Sejak UU Otsus lama pun, kata dia, dana itu dimaknai untuk pembangunan dan penyelesaian konflik. Namun, yang diurus hanya soal pembangunan, pembangunan itu pun tak optimal karena ada dana, tapi nihil evaluasi. Tidak mungkin UU baru otsus ini sempurna bagi Papua, apalagi pembahasannya hanya dua bulan, kata Adriana.

“Jangan mengulang kesalahan itu. Revisi ini bisa jadi bagian penyelesaian konflik, tapi karena terlanjur disahkan, maka harus betul-betul disosialisasikan. Jangan seperti Otsus 2001, sosialisasi tidak merata,” kata Adriana kepada reporter Tirto, Kamis (15/7/2021).

Penyelenggara otsus tingkat pusat dan daerah pun tak luput untuk dievaluasi. UU Otsus ini pun harus sinergis dengan Instruksi Presiden Nomor 9 Tahun 2020 tentang Percepatan Pembangunan Kesejahteraan di Provinsi Papua dan Provinsi Papua Barat.

Berdasarkan hasil penelitian selama lima tahun sejak 2004, Tim Kajian Papua Lembaga Ilmu Pengetahuan Indonesia (LIPI) membagi empat isu strategis penyebab konflik di Bumi Cenderawasih, yakni: sejarah integrasi Papua ke wilayah NKRI dan identitas politik orang Papua; kekerasan politik dan pelanggaran hak asasi manusia; gagalnya pembangunan di Papua dan inkonsistensi pemerintah dalam implementasi Otonomi Khusus Papua; dan marginalisasi orang Papua.

Hasil temuan itu bisa jadi rekomendasi pemerintah untuk memperbaiki Papua, namun nyatanya hingga kini pemerintah tak mengeksekusi temuan LIPI. “Karena tidak ada yang serius merespons itu. Semua mau gampang saja. Kedua, memang tak mau diselesaikan,” ucap Adriana.
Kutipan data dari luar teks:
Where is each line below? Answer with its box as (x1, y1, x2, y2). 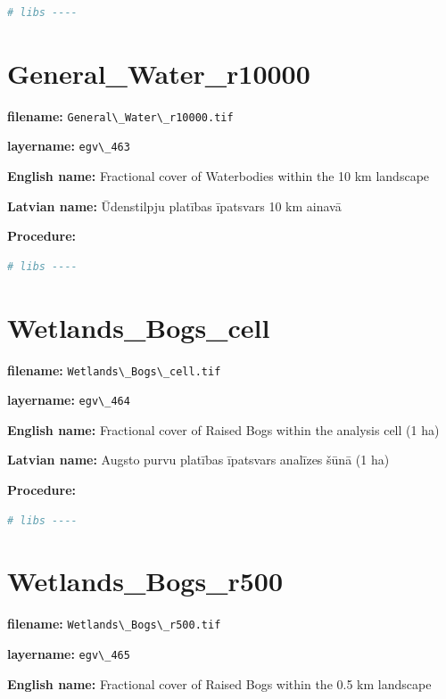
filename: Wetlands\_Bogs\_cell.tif (7, 360, 221, 379)
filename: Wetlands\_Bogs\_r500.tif (7, 614, 221, 633)
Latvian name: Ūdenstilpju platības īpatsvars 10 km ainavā (7, 196, 342, 215)
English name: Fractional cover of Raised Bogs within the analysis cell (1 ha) (7, 420, 440, 439)
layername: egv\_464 (7, 391, 130, 409)
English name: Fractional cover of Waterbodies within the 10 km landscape (7, 167, 430, 185)
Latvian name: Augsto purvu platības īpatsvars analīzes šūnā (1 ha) (7, 450, 390, 469)
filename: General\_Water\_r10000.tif (7, 106, 234, 125)
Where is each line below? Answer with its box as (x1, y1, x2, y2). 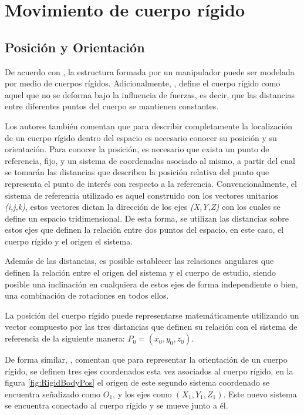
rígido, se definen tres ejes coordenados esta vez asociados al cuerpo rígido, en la (5, 364, 293, 377)
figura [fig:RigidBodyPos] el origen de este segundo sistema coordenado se (5, 376, 270, 389)
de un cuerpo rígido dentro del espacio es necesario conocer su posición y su (5, 131, 277, 143)
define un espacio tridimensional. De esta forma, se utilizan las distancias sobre (5, 212, 289, 224)
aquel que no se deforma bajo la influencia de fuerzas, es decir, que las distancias (5, 88, 295, 101)
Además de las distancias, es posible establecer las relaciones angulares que (5, 255, 274, 267)
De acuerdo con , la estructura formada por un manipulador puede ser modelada (5, 65, 295, 78)
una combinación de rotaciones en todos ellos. (5, 289, 169, 302)
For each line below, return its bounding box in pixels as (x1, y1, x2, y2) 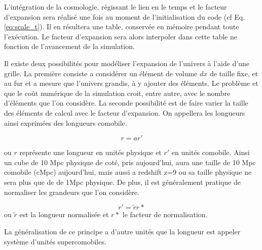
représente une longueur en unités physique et (19, 147, 162, 158)
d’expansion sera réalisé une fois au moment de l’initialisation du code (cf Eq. (4, 11, 245, 22)
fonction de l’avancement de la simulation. (4, 41, 135, 52)
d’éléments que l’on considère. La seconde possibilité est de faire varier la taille (4, 97, 248, 108)
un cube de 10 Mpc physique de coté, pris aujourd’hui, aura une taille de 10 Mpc (4, 157, 256, 167)
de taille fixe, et (209, 68, 258, 78)
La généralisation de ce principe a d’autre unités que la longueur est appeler (4, 226, 241, 236)
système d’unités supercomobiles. (4, 236, 106, 246)
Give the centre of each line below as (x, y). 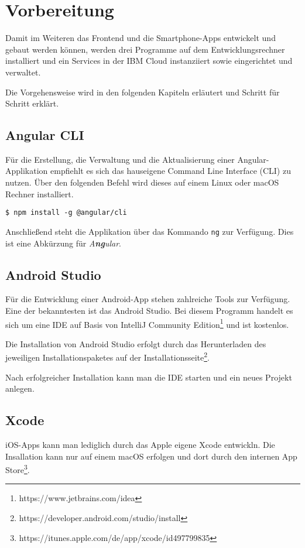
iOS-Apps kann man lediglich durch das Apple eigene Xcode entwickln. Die (140, 445)
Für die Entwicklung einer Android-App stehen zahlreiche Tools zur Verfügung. (148, 299)
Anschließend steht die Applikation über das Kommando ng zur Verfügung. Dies (150, 231)
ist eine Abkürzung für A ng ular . (63, 243)
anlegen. (20, 388)
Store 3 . (18, 469)
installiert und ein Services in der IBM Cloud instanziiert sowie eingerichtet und (149, 61)
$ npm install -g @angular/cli (66, 213)
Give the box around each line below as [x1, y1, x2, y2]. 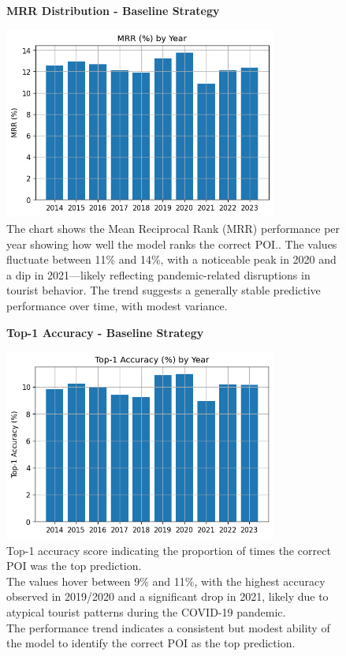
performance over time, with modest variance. [6, 297, 228, 313]
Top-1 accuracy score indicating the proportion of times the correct [6, 542, 331, 558]
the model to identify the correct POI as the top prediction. [6, 635, 296, 651]
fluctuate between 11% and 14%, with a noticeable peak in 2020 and [6, 251, 337, 268]
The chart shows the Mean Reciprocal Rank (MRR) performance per [6, 219, 340, 236]
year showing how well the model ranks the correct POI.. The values [6, 235, 337, 252]
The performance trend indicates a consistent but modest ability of [6, 619, 330, 635]
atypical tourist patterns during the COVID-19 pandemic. [6, 603, 286, 620]
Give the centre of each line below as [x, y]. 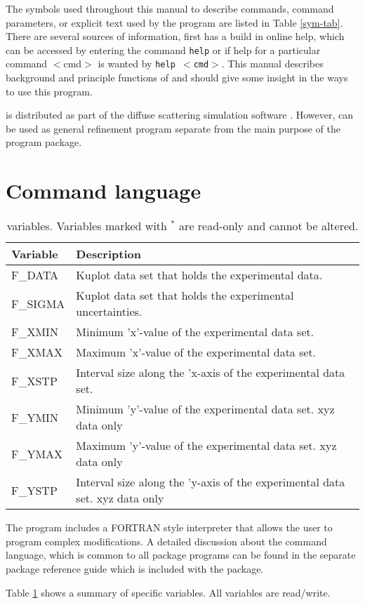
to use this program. [49, 91]
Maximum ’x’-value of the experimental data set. [196, 352]
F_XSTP [34, 380]
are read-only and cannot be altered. [269, 226]
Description [108, 254]
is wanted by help [137, 64]
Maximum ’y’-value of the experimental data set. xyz [206, 446]
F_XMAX [37, 352]
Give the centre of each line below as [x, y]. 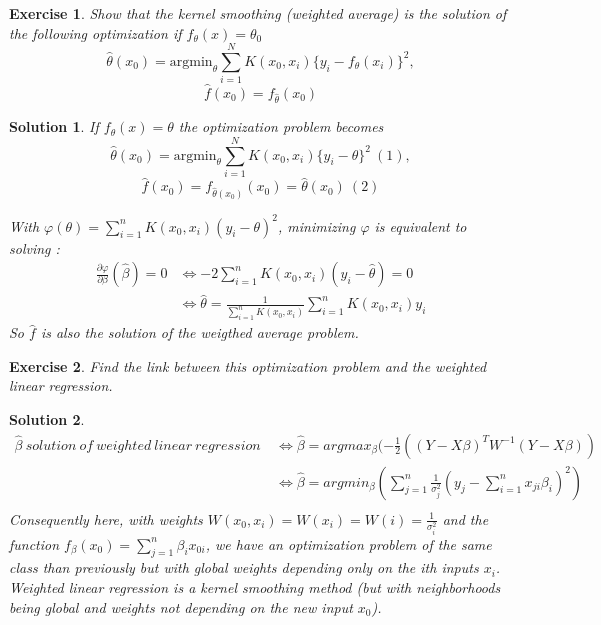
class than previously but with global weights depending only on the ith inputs [244, 567]
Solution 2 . [47, 419]
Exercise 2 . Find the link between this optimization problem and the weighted [248, 365]
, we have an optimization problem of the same [348, 543]
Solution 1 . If [54, 126]
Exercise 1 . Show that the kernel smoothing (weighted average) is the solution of [258, 13]
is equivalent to [420, 225]
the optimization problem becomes [281, 126]
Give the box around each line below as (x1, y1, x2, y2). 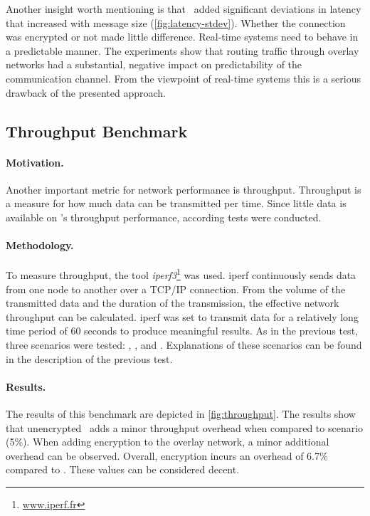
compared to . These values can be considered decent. (6, 462, 240, 477)
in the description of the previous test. (6, 351, 173, 366)
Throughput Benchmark (6, 120, 188, 142)
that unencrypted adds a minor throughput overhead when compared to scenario (6, 420, 364, 435)
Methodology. (6, 238, 74, 253)
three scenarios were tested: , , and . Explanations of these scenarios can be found (6, 337, 362, 352)
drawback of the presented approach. (6, 85, 166, 100)
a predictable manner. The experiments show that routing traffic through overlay (6, 43, 359, 58)
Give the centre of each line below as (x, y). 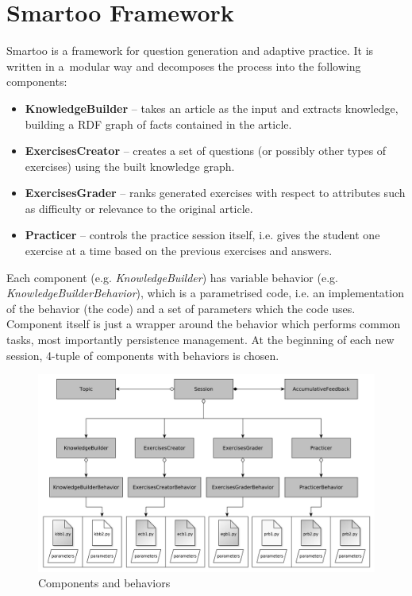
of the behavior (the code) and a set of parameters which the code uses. (181, 308)
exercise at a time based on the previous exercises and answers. (179, 251)
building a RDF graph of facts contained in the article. (158, 124)
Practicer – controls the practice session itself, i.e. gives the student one (202, 235)
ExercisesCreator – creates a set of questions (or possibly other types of (206, 151)
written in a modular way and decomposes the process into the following (184, 66)
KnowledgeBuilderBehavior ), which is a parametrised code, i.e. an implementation (205, 293)
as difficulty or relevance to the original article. (139, 208)
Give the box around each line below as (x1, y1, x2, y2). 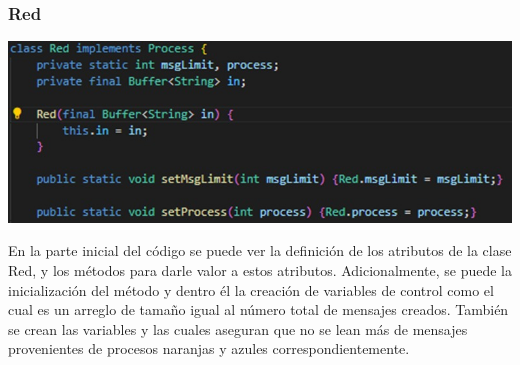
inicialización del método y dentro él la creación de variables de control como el (8, 279, 494, 300)
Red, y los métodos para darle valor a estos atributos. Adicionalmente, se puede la (8, 259, 512, 280)
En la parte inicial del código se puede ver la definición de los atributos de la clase (8, 240, 512, 261)
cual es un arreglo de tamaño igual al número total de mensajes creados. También (8, 299, 509, 320)
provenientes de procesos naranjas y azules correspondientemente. (8, 338, 410, 359)
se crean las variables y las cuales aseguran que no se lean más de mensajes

Ada dua pendekatan dominan yang dilakukan pemerintah untuk Papua yaitu pembangunan dan keamanan, kata Adriana.

Menurut Adriana, itu merupakan dua pendekatan yang paling mudah karena ada anggaran dan termasuk kategori nyata (tangible). Tapi bagi hal-hal yang tak berwujud (intangible) seperti mau memahami aspirasi orang Papua yang beda kultur, beda pengalaman, bahkan beda cara pikir, itu sulit. “Itu yang tidak pernah dilakukan, padahal itu persoalannya,” kata dia.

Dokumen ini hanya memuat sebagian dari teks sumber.